Warning: This article touches upon some dark subjects that may be triggering to some. Please proceed with caution.


10. Ibara no Ou

  • Mangaka: Iwahara Yuji
  • Genres: Action, Drama, Sci-Fi, Seinen
  • Volumes: 6
  • Published: September 2002 – September 2005

A pair of twins are separated after they fall victim to a fatal virus. Ishiki Kasumi and Shizuku were infected with the Medusa virus, which slowly turns the infected to stone. With no cure, medical professionals decide to cryogenically freeze some of the infected until a cure can be found; however, of the twins, only Kasumi is selected. Upon awakening, Kasumi and the 159 others who were in suspending animation are greeted by a post-apocalyptic world filled with savage monsters. With no answers to her current predicament or the fate of her twin sister, Kasumi decides to soldier on in a world that has long since gone to hell.

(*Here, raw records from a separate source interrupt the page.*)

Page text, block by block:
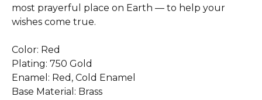
most prayerful place on Earth — to help your
wishes come true.
Color: Red
Plating: 750 Gold
Enamel: Red, Cold Enamel
Base Material: Brass
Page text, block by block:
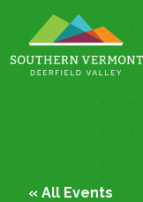
to
content
« All Events
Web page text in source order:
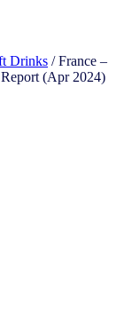
Drinks / France –
(Apr 2024)
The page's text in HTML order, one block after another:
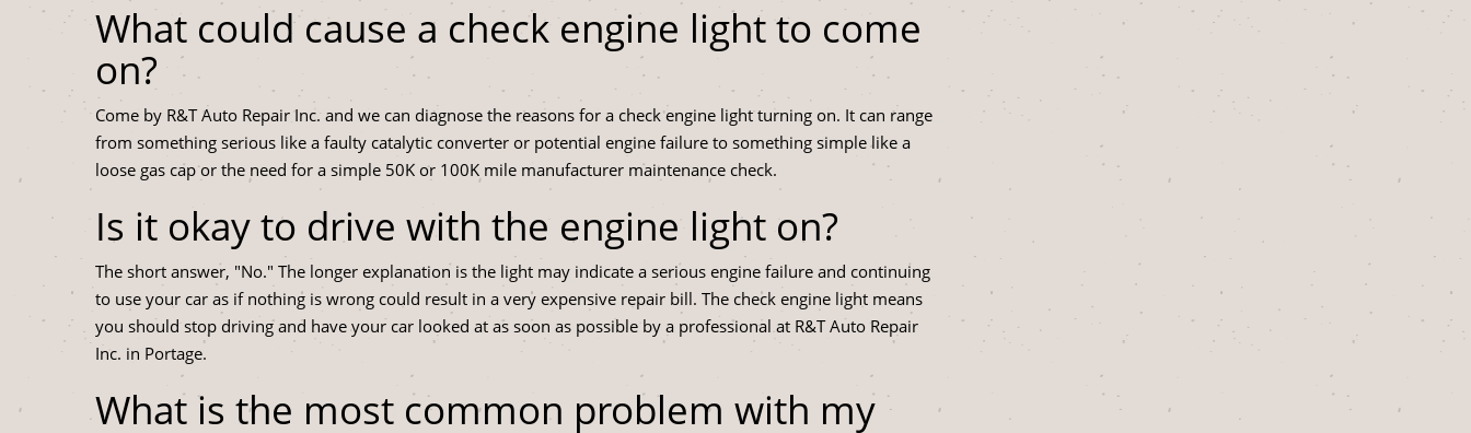
What could cause a check engine light to come
on?
Come by R&T Auto Repair Inc. and we can diagnose the reasons for a check engine light turning on. It can range
from something serious like a faulty catalytic converter or potential engine failure to something simple like a
loose gas cap or the need for a simple 50K or 100K mile manufacturer maintenance check.
Is it okay to drive with the engine light on?
The short answer, "No." The longer explanation is the light may indicate a serious engine failure and continuing
to use your car as if nothing is wrong could result in a very expensive repair bill. The check engine light means
you should stop driving and have your car looked at as soon as possible by a professional at R&T Auto Repair
Inc. in Portage.
What is the most common problem with my
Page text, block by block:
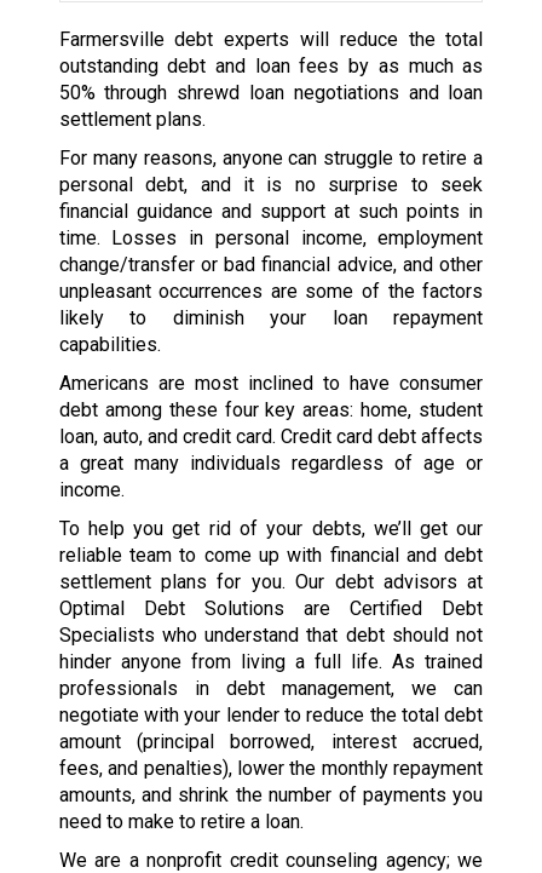
Farmersville debt experts will reduce the total
outstanding debt and loan fees by as much as
50% through shrewd loan negotiations and loan
settlement plans.
For many reasons, anyone can struggle to retire a
personal debt, and it is no surprise to seek
financial guidance and support at such points in
time. Losses in personal income, employment
change/transfer or bad financial advice, and other
unpleasant occurrences are some of the factors
likely to diminish your loan repayment
capabilities.
Americans are most inclined to have consumer
debt among these four key areas: home, student
loan, auto, and credit card. Credit card debt affects
a great many individuals regardless of age or
income.
To help you get rid of your debts, we’ll get our
reliable team to come up with financial and debt
settlement plans for you. Our debt advisors at
Optimal Debt Solutions are Certified Debt
Specialists who understand that debt should not
hinder anyone from living a full life. As trained
professionals in debt management, we can
negotiate with your lender to reduce the total debt
amount (principal borrowed, interest accrued,
fees, and penalties), lower the monthly repayment
amounts, and shrink the number of payments you
need to make to retire a loan.
We are a nonprofit credit counseling agency; we
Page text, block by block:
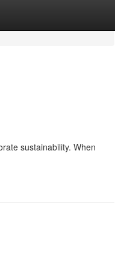
sustainability. When

From the jump, we’re given a situation where two twins fall ill and it is decided that one will have to endure her symptoms while the other is placed in cryostasis in hopes that the future will yield a cure. Medical professionals were in essence, forced to make Sophie’s Choice, deciding which one of the two would live and who would die. If that isn’t dark enough for you, a young girl is forced to suffer the suffocating symptoms of a virus that slowly eats away at her all while trying to make sense of a world that no longer looks like the one she left. With violent monsters threatening to tear everyone apart, and this mysterious virus threatening to destroy her from the inside, can Kasumi possibly find any sort of peace? Probably not, but we can hope, right?


9. Apocalypse no Toride (Fort of Apocalypse)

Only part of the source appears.